▶ [EXERCISE DIRECTIONS]
Your task is to transcribe each record exactly and to omit every image.

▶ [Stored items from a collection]
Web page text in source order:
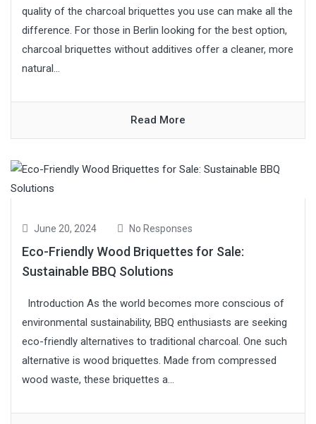
quality of the charcoal briquettes you use can make all the
difference. For those in Berlin looking for the best option,
charcoal briquettes without additives offer a cleaner, more
natural...
Read More
June 20, 2024 No Responses
Eco-Friendly Wood Briquettes for Sale:
Sustainable BBQ Solutions
Introduction As the world becomes more conscious of
environmental sustainability, BBQ enthusiasts are seeking
eco-friendly alternatives to traditional charcoal. One such
alternative is wood briquettes. Made from compressed
wood waste, these briquettes a...
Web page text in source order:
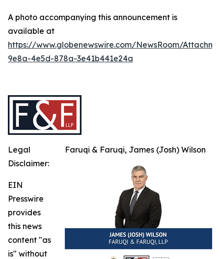
A photo accompanying this announcement is
available at
https://www.globenewswire.com/NewsRoom/
9e8a-4e5d-878a-3e41b441e24a
Faruqi & Faruqi, James (Josh) Wilson
Legal
Disclaimer:
EIN
Presswire
provides
this news
content "as
is" without
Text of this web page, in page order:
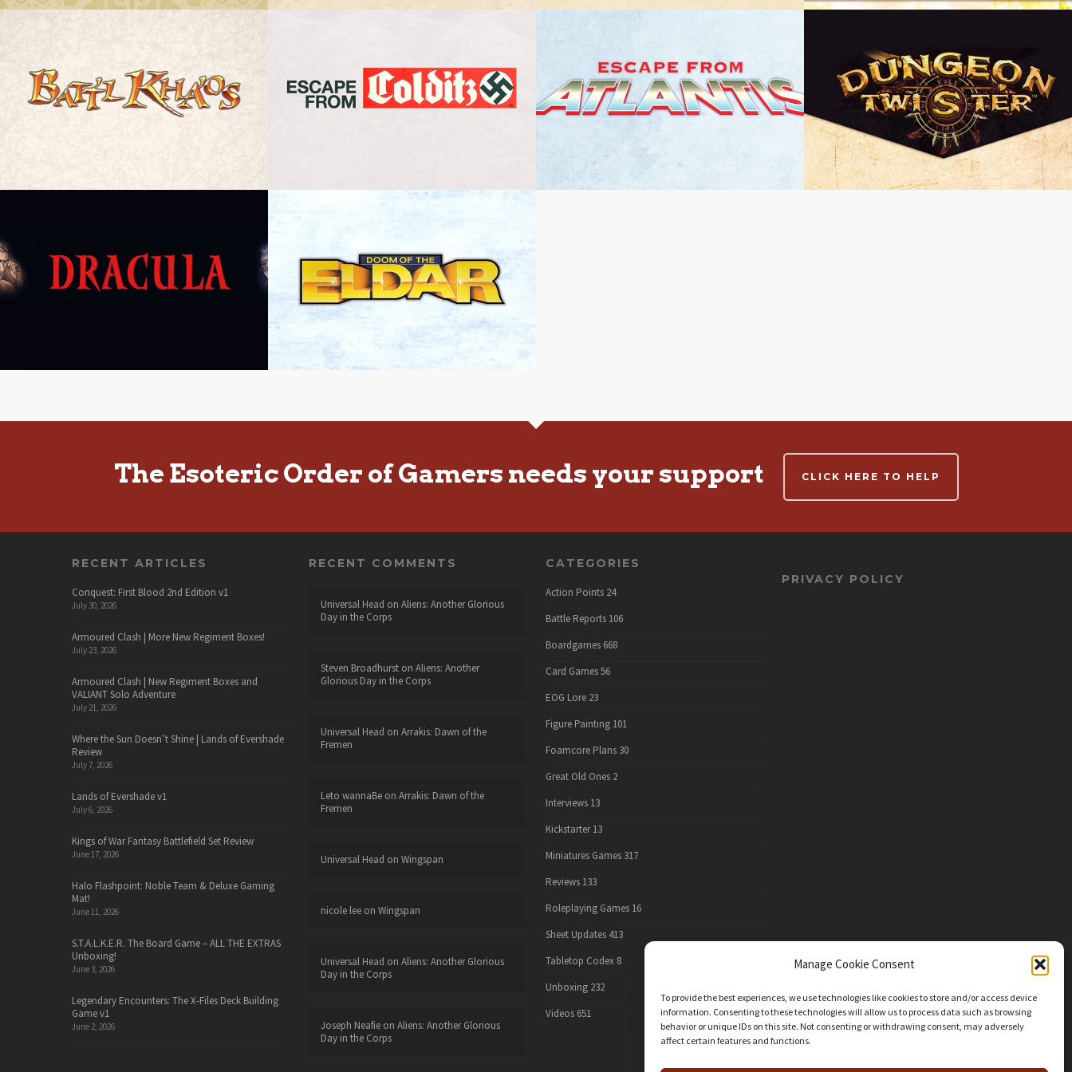
Manage Cookie Consent
To provide the best experiences, we use technologies like cookies to store and/or access device
information. Consenting to these technologies will allow us to process data such as browsing
behavior or unique IDs on this site. Not consenting or withdrawing consent, may adversely
affect certain features and functions.
The Esoteric Order of Gamers needs your support CLICK HERE TO HELP
RECENT ARTICLES
Conquest: First Blood 2nd Edition v1
July 30, 2026
Armoured Clash | More New Regiment Boxes!
July 23, 2026
Armoured Clash | New Regiment Boxes and
VALIANT Solo Adventure
July 21, 2026
Where the Sun Doesn’t Shine | Lands of Evershade
Review
July 7, 2026
Lands of Evershade v1
July 6, 2026
Kings of War Fantasy Battlefield Set Review
June 17, 2026
Halo Flashpoint: Noble Team & Deluxe Gaming
Mat!
June 11, 2026
S.T.A.L.K.E.R. The Board Game – ALL THE EXTRAS
Unboxing!
June 3, 2026
Legendary Encounters: The X-Files Deck Building
Game v1
June 2, 2026
RECENT COMMENTS
Universal Head on Aliens: Another Glorious
Day in the Corps
Steven Broadhurston Aliens: Another
Glorious Day in the Corps
Universal Head on Arrakis: Dawn of the
Fremen
Leto wannaBeon Arrakis: Dawn of the
Fremen
Universal Head on Wingspan
nicole leeon Wingspan
Universal Head on Aliens: Another Glorious
Day in the Corps
Joseph Neafieon Aliens: Another Glorious
Day in the Corps
CATEGORIES
Action Points 24
Battle Reports 106
Boardgames 668
Card Games 56
EOG Lore 23
Figure Painting 101
Foamcore Plans 30
Great Old Ones 2
Interviews 13
Kickstarter 13
Miniatures Games 317
Reviews 133
Roleplaying Games 16
Sheet Updates 413
Tabletop Codex 8
Unboxing 232
Videos 651
PRIVACY POLICY
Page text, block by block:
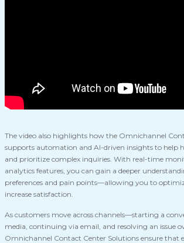
The video also highlights how the Omnichannel
supports automation and AI-driven insights to help
and prioritize complex inquiries. With real-time
analytics features, you can gain a deeper
preferences and pain points—allowing you to
increase satisfaction.
As customers move across channels—starting a
media, continuing via email, and resolving an issue
Omnichannel Contact Center Solutions ensure that
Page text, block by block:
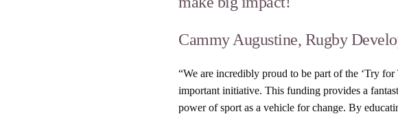
Cammy Augustine, Rugby
“We are incredibly proud to be part of the ‘Try
important initiative. This funding provides a
power of sport as a vehicle for change. By
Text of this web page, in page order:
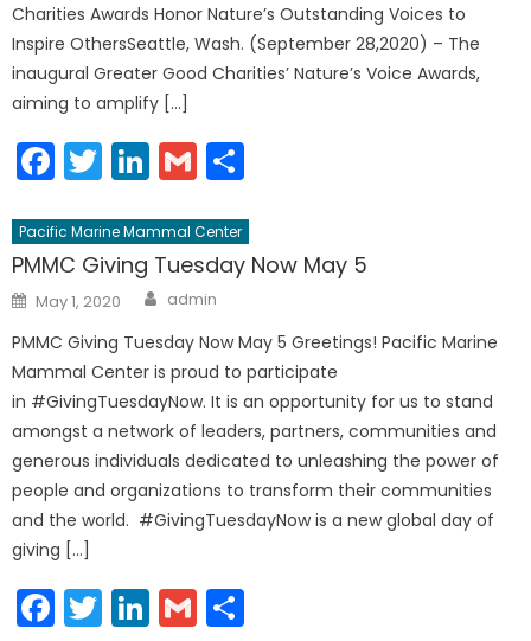
Charities Awards Honor Nature’s Outstanding Voices to
Inspire OthersSeattle, Wash. (September 28,2020) – The
inaugural Greater Good Charities’ Nature’s Voice Awards,
aiming to amplify […]
Facebook
Twitter
LinkedIn
Gmail
Pacific Marine Mammal Center
PMMC Giving Tuesday Now May 5
Posted
on
May 1, 2020 Author
admin
PMMC Giving Tuesday Now May 5 Greetings! Pacific Marine
Mammal Center is proud to participate
in #GivingTuesdayNow. It is an opportunity for us to stand
amongst a network of leaders, partners, communities and
generous individuals dedicated to unleashing the power of
people and organizations to transform their communities
and the world. #GivingTuesdayNow is a new global day of
giving […]
Facebook
Twitter
LinkedIn
Gmail
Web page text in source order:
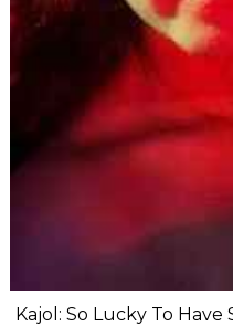
Kajol: So Lucky To
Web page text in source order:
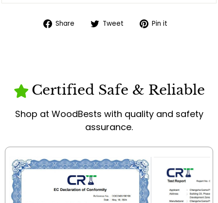
Share
Share Tweet
TweetPin it
Certified Safe & Reliable
Shop at WoodBests with quality and safety
assurance.
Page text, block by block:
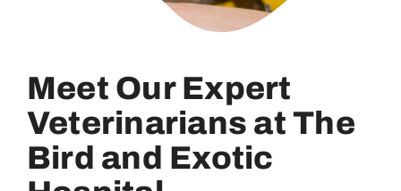
Meet Our Expert
Veterinarians at The
Bird and Exotic
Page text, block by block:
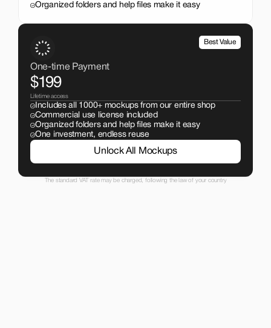
Organized folders and help files make it easy
Best Value
One-time Payment
$199
Lifetime access
Includes all 1000+ mockups from our entire shop
Commercial use license included
Organized folders and help files make it easy
One investment, endless reuse
Unlock All Mockups
The standard VAT rate may be charged, following the law of your country
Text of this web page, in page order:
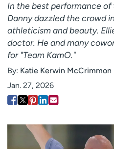
About UCHealth
Ready. Set. CO.
Employees
Media inquiries
Contact us
H
In the best performance of
Danny dazzled the crowd
athleticism and beauty.
doctor. He and many
for "Team KamO."
By: Katie Kerwin McCrimmon
Jan. 27, 2026
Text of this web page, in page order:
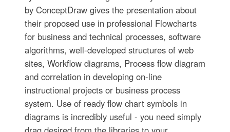
by ConceptDraw gives the presentation about
their proposed use in professional Flowcharts
for business and technical processes, software
algorithms, well-developed structures of web
sites, Workflow diagrams, Process flow diagram
and correlation in developing on-line
instructional projects or business process
system. Use of ready flow chart symbols in
diagrams is incredibly useful - you need simply
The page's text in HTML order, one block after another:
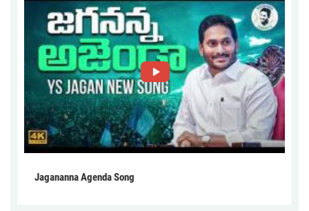
Jagananna Agenda Song
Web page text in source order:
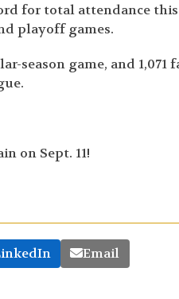
for total attendance this
playoff games.
season game, and
on Sept. 11!
Email
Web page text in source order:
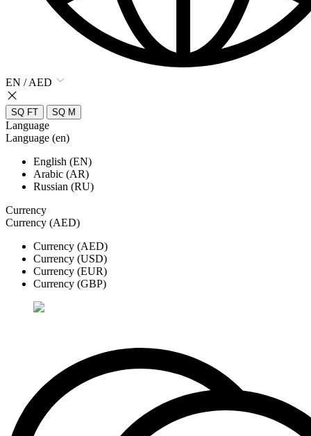
EN / AED
SQ FT SQ M
Language
Language (en)
English (EN)
Arabic (AR)
Russian (RU)
Currency
Currency (AED)
Currency (AED)
Currency (USD)
Currency (EUR)
Currency (GBP)
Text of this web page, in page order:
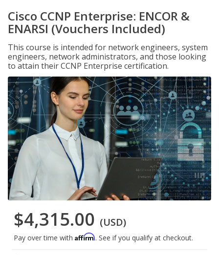
Cisco CCNP Enterprise: ENCOR &
ENARSI (Vouchers Included)
This course is intended for network engineers, system
engineers, network administrators, and those looking
to attain their CCNP Enterprise certification.
$4,315.00 (USD)
Pay over time with Affirm. See if you qualify at checkout.
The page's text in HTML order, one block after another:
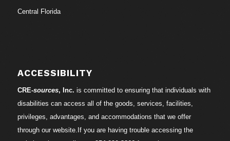
Central Florida
ACCESSIBILITY
CRE-sources, Inc. is committed to ensuring that individuals with
disabilities can access all of the goods, services, facilities,
privileges, advantages, and accommodations that we offer
through our website.If you are having trouble accessing the
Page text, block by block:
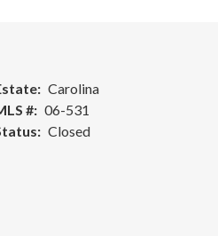
Carolina
#
06-531
Closed
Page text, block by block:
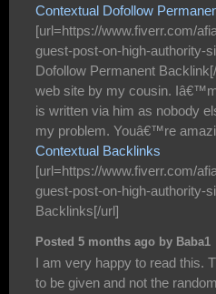
Contextual Dofollow
[url=https://www.fiverr.com/
guest-post-on-high-authority-
Dofollow Permanent
web site by my cousin.
is written via him as nobody
my problem. Youâ€™re
Contextual Backlinks
[url=https://www.fiverr.com/
guest-post-on-high-authority-
Backlinks[/url]
Posted 5 months ago by Baba1
I am very happy to read this.
to be given and not the
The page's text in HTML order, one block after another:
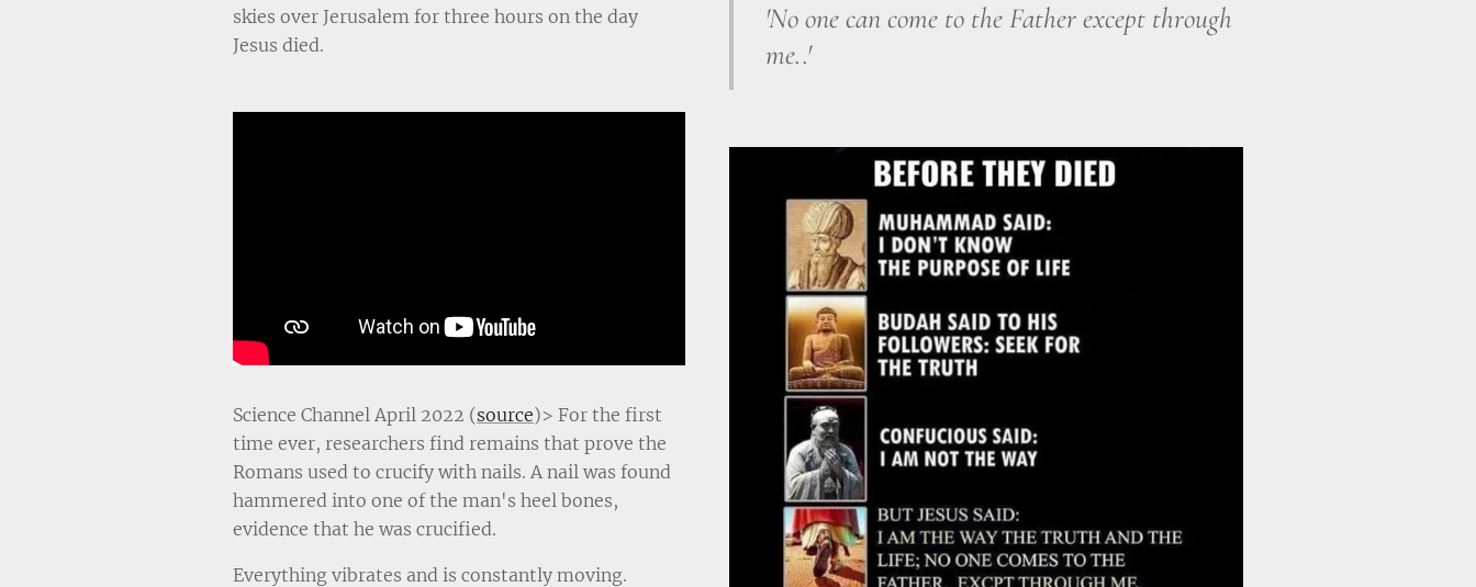
skies over Jerusalem for three hours on the day
Jesus died.
Science Channel April 2022 (source)> For the first
time ever, researchers find remains that prove the
Romans used to crucify with nails. A nail was found
hammered into one of the man's heel bones,
evidence that he was crucified.
Everything vibrates and is constantly moving.
'No one can come to the Father except through
me..'
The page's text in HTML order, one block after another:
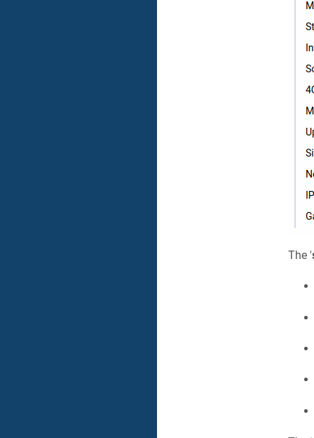
The '
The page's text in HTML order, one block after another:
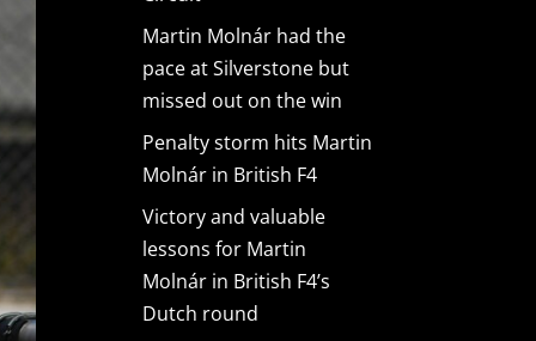
Martin Molnár had the
pace at Silverstone but
missed out on the win
Penalty storm hits Martin
Molnár in British F4
Victory and valuable
lessons for Martin
Molnár in British F4’s
Dutch round
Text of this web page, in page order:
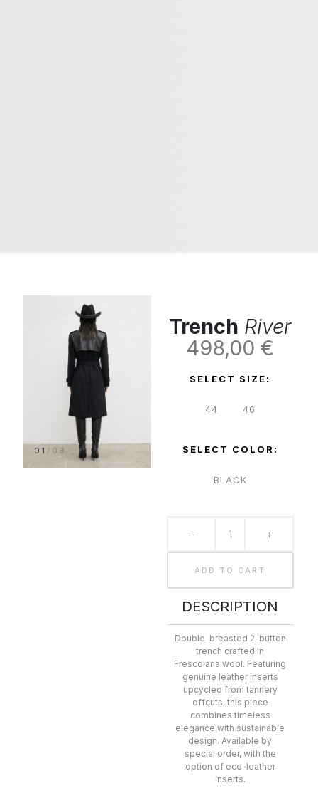
01 / 03
Trench River
498,00€
SELECT SIZE:
44 46
SELECT COLOR:
BLACK
− +
ADD TO CART
DESCRIPTION
Double-breasted 2-button
trench crafted in
Frescolana wool. Featuring
genuine leather inserts
upcycled from tannery
offcuts, this piece
combines timeless
elegance with sustainable
design. Available by
special order, with the
option of eco-leather
inserts.
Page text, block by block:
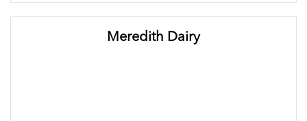
Meredith Dairy
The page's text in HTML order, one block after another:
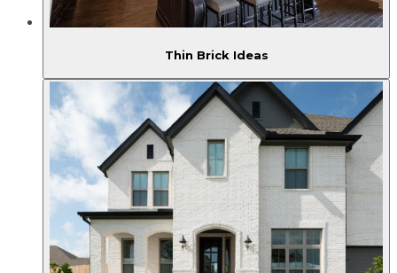
Thin Brick Ideas
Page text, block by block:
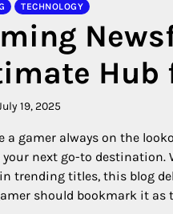
TECHNOLOGY
Hub
19, 2025
a gamer always on the
your next go-to destination.
trending titles, this blog
should bookmark it as
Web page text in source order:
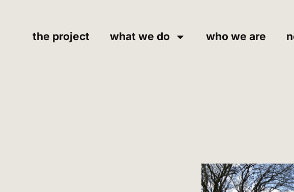
the project what we do who we are
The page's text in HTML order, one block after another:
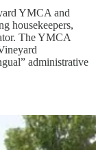
YMCA and
housekeepers,
The YMCA
administrative

▶ [WRITTEN RESPONSE]
Web page text in source order:
quality of the charcoal briquettes you use can make all the
difference. For those in Berlin looking for the best option,
charcoal briquettes without additives offer a cleaner, more
natural...
Read More
June 20, 2024 No Responses
Eco-Friendly Wood Briquettes for Sale:
Sustainable BBQ Solutions
Introduction As the world becomes more conscious of
environmental sustainability, BBQ enthusiasts are seeking
eco-friendly alternatives to traditional charcoal. One such
alternative is wood briquettes. Made from compressed
wood waste, these briquettes a...
Web page text in source order:
A photo accompanying this announcement is
available at
https://www.globenewswire.com/NewsRoom/
9e8a-4e5d-878a-3e41b441e24a
Faruqi & Faruqi, James (Josh) Wilson
Legal
Disclaimer:
EIN
Presswire
provides
this news
content "as
is" without
Text of this web page, in page order:
Manage Cookie Consent
To provide the best experiences, we use technologies like cookies to store and/or access device
information. Consenting to these technologies will allow us to process data such as browsing
behavior or unique IDs on this site. Not consenting or withdrawing consent, may adversely
affect certain features and functions.
The Esoteric Order of Gamers needs your support CLICK HERE TO HELP
RECENT ARTICLES
Conquest: First Blood 2nd Edition v1
July 30, 2026
Armoured Clash | More New Regiment Boxes!
July 23, 2026
Armoured Clash | New Regiment Boxes and
VALIANT Solo Adventure
July 21, 2026
Where the Sun Doesn’t Shine | Lands of Evershade
Review
July 7, 2026
Lands of Evershade v1
July 6, 2026
Kings of War Fantasy Battlefield Set Review
June 17, 2026
Halo Flashpoint: Noble Team & Deluxe Gaming
Mat!
June 11, 2026
S.T.A.L.K.E.R. The Board Game – ALL THE EXTRAS
Unboxing!
June 3, 2026
Legendary Encounters: The X-Files Deck Building
Game v1
June 2, 2026
RECENT COMMENTS
Universal Head on Aliens: Another Glorious
Day in the Corps
Steven Broadhurston Aliens: Another
Glorious Day in the Corps
Universal Head on Arrakis: Dawn of the
Fremen
Leto wannaBeon Arrakis: Dawn of the
Fremen
Universal Head on Wingspan
nicole leeon Wingspan
Universal Head on Aliens: Another Glorious
Day in the Corps
Joseph Neafieon Aliens: Another Glorious
Day in the Corps
CATEGORIES
Action Points 24
Battle Reports 106
Boardgames 668
Card Games 56
EOG Lore 23
Figure Painting 101
Foamcore Plans 30
Great Old Ones 2
Interviews 13
Kickstarter 13
Miniatures Games 317
Reviews 133
Roleplaying Games 16
Sheet Updates 413
Tabletop Codex 8
Unboxing 232
Videos 651
PRIVACY POLICY
Page text, block by block:
The video also highlights how the Omnichannel
supports automation and AI-driven insights to help
and prioritize complex inquiries. With real-time
analytics features, you can gain a deeper
preferences and pain points—allowing you to
increase satisfaction.
As customers move across channels—starting a
media, continuing via email, and resolving an issue
Omnichannel Contact Center Solutions ensure that
Page text, block by block:
Cammy Augustine, Rugby
“We are incredibly proud to be part of the ‘Try
important initiative. This funding provides a
power of sport as a vehicle for change. By
Text of this web page, in page order:
Charities Awards Honor Nature’s Outstanding Voices to
Inspire OthersSeattle, Wash. (September 28,2020) – The
inaugural Greater Good Charities’ Nature’s Voice Awards,
aiming to amplify […]
Facebook
Twitter
LinkedIn
Gmail
Pacific Marine Mammal Center
PMMC Giving Tuesday Now May 5
Posted
on
May 1, 2020 Author
admin
PMMC Giving Tuesday Now May 5 Greetings! Pacific Marine
Mammal Center is proud to participate
in #GivingTuesdayNow. It is an opportunity for us to stand
amongst a network of leaders, partners, communities and
generous individuals dedicated to unleashing the power of
people and organizations to transform their communities
and the world. #GivingTuesdayNow is a new global day of
giving […]
Facebook
Twitter
LinkedIn
Gmail
Web page text in source order:
Kajol: So Lucky To
Web page text in source order:
Share
Share Tweet
TweetPin it
Certified Safe & Reliable
Shop at WoodBests with quality and safety
assurance.
Page text, block by block:
Meet Our Expert
Veterinarians at The
Bird and Exotic
Page text, block by block:
Organized folders and help files make it easy
Best Value
One-time Payment
$199
Lifetime access
Includes all 1000+ mockups from our entire shop
Commercial use license included
Organized folders and help files make it easy
One investment, endless reuse
Unlock All Mockups
The standard VAT rate may be charged, following the law of your country
Text of this web page, in page order:
About UCHealth
Ready. Set. CO.
Employees
Media inquiries
Contact us
H
In the best performance of
Danny dazzled the crowd
athleticism and beauty.
doctor. He and many
for "Team KamO."
By: Katie Kerwin McCrimmon
Jan. 27, 2026
Text of this web page, in page order:
by ConceptDraw gives the presentation about
their proposed use in professional Flowcharts
for business and technical processes, software
algorithms, well-developed structures of web
sites, Workflow diagrams, Process flow diagram
and correlation in developing on-line
instructional projects or business process
system. Use of ready flow chart symbols in
diagrams is incredibly useful - you need simply
The page's text in HTML order, one block after another:
Jagananna Agenda Song
Web page text in source order:
for total attendance this
playoff games.
season game, and
on Sept. 11!
Email
Web page text in source order:
EN / AED
SQ FT SQ M
Language
Language (en)
English (EN)
Arabic (AR)
Russian (RU)
Currency
Currency (AED)
Currency (AED)
Currency (USD)
Currency (EUR)
Currency (GBP)
Text of this web page, in page order:
Cisco CCNP Enterprise: ENCOR &
ENARSI (Vouchers Included)
This course is intended for network engineers, system
engineers, network administrators, and those looking
to attain their CCNP Enterprise certification.
$4,315.00 (USD)
Pay over time with Affirm. See if you qualify at checkout.
The page's text in HTML order, one block after another:
Central Florida
ACCESSIBILITY
CRE-sources, Inc. is committed to ensuring that individuals with
disabilities can access all of the goods, services, facilities,
privileges, advantages, and accommodations that we offer
through our website.If you are having trouble accessing the
Page text, block by block:
Carolina
#
06-531
Closed
Page text, block by block:
Contextual Dofollow
[url=https://www.fiverr.com/
guest-post-on-high-authority-
Dofollow Permanent
web site by my cousin.
is written via him as nobody
my problem. Youâ€™re
Contextual Backlinks
[url=https://www.fiverr.com/
guest-post-on-high-authority-
Backlinks[/url]
Posted 5 months ago by Baba1
I am very happy to read this.
to be given and not the
The page's text in HTML order, one block after another:
skies over Jerusalem for three hours on the day
Jesus died.
Science Channel April 2022 (source)> For the first
time ever, researchers find remains that prove the
Romans used to crucify with nails. A nail was found
hammered into one of the man's heel bones,
evidence that he was crucified.
Everything vibrates and is constantly moving.
'No one can come to the Father except through
me..'
The page's text in HTML order, one block after another:
The '
The page's text in HTML order, one block after another:
Martin Molnár had the
pace at Silverstone but
missed out on the win
Penalty storm hits Martin
Molnár in British F4
Victory and valuable
lessons for Martin
Molnár in British F4’s
Dutch round
Text of this web page, in page order:
01 / 03
Trench River
498,00€
SELECT SIZE:
44 46
SELECT COLOR:
BLACK
− +
ADD TO CART
DESCRIPTION
Double-breasted 2-button
trench crafted in
Frescolana wool. Featuring
genuine leather inserts
upcycled from tannery
offcuts, this piece
combines timeless
elegance with sustainable
design. Available by
special order, with the
option of eco-leather
inserts.
Page text, block by block:
Meredith Dairy
The page's text in HTML order, one block after another:
Thin Brick Ideas
Page text, block by block:
TECHNOLOGY
Hub
19, 2025
a gamer always on the
your next go-to destination.
trending titles, this blog
should bookmark it as
Web page text in source order:
the project what we do who we are
The page's text in HTML order, one block after another:
YMCA and
housekeepers,
The YMCA
administrative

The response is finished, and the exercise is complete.